[Records for the task]
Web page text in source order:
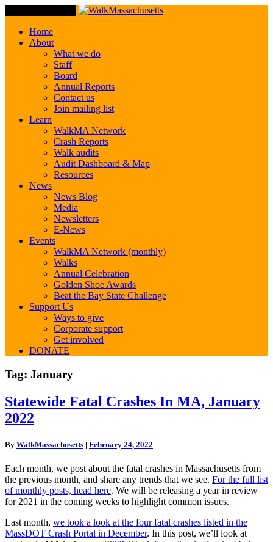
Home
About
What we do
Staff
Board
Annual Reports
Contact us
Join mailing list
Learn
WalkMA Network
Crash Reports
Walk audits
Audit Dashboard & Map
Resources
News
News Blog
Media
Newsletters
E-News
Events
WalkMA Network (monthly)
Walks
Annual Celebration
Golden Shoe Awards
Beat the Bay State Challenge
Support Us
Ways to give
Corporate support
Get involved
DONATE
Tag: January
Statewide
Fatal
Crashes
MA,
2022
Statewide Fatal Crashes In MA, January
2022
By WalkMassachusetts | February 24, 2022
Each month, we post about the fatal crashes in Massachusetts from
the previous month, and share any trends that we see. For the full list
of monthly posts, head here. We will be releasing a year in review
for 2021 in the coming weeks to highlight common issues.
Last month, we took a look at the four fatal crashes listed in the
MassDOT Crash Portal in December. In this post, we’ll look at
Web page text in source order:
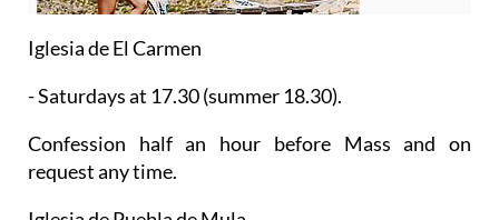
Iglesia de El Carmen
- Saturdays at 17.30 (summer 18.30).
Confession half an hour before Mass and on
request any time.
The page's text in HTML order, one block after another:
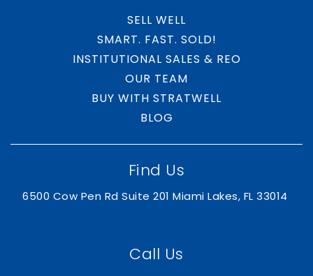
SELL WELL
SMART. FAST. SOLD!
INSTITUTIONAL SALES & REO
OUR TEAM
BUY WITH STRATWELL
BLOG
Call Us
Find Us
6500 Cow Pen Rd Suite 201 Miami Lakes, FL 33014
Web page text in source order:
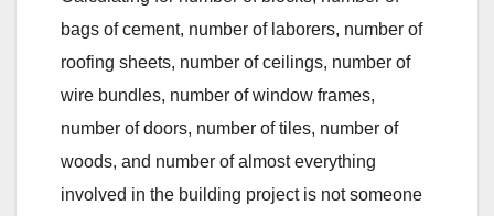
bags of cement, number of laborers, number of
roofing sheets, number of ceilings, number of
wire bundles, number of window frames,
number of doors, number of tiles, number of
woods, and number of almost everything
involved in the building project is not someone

[Problem to work on] Beginning with the line containing "Golden Shoe Awards" in the material above, copy every line exactly until you have copied the line containing "of monthly posts, head".

[Solution for this exercise]
Golden Shoe Awards
Beat the Bay State Challenge
Support Us
Ways to give
Corporate support
Get involved
DONATE
Tag: January
Statewide
Fatal
Crashes
MA,
2022
Statewide Fatal Crashes In MA, January
2022
By WalkMassachusetts | February 24, 2022
Each month, we post about the fatal crashes in Massachusetts from
the previous month, and share any trends that we see. For the full list
of monthly posts, head here. We will be releasing a year in review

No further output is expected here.